Only the lines below from the one with "使用的命令的列表（最多100个），C-shell中的一些特殊功能在这里也可以 (174, 72)" through the one with "These algorithms will" are to be written out, exactly and without any images.

[DATA EXTRACT — start]

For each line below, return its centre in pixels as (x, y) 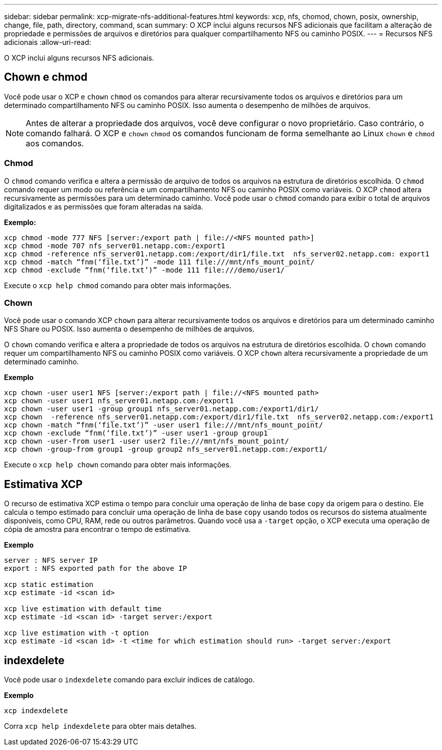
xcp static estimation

[DATA EXTRACT — finish]
[DATA EXTRACT — start]

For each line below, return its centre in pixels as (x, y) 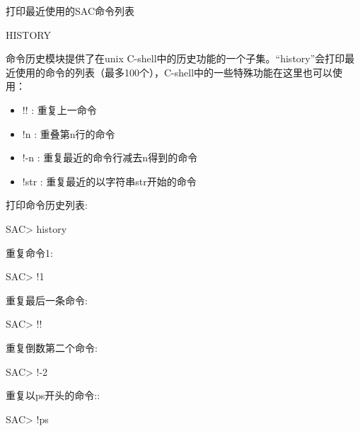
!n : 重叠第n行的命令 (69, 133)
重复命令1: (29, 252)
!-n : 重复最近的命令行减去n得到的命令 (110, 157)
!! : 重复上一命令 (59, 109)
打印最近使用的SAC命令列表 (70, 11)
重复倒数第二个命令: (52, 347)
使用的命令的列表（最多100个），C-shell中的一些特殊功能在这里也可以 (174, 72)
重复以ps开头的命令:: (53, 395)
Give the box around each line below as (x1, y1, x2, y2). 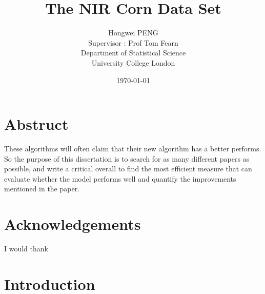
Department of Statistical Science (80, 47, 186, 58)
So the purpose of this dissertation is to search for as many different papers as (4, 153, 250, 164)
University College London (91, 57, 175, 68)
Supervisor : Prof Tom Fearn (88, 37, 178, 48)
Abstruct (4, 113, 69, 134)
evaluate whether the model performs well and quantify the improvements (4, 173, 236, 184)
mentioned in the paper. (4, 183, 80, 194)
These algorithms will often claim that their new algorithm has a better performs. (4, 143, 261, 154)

[DATA EXTRACT — finish]

§ ANSWER SECTION:
使用的命令的列表（最多100个），C-shell中的一些特殊功能在这里也可以 (174, 72)
重复以ps开头的命令:: (53, 395)
Give the box around each line below as (x1, y1, x2, y2). 
Department of Statistical Science (80, 47, 186, 58)
So the purpose of this dissertation is to search for as many different papers as (4, 153, 250, 164)
University College London (91, 57, 175, 68)
Supervisor : Prof Tom Fearn (88, 37, 178, 48)
Abstruct (4, 113, 69, 134)
evaluate whether the model performs well and quantify the improvements (4, 173, 236, 184)
mentioned in the paper. (4, 183, 80, 194)
These algorithms will often claim that their new algorithm has a better performs. (4, 143, 261, 154)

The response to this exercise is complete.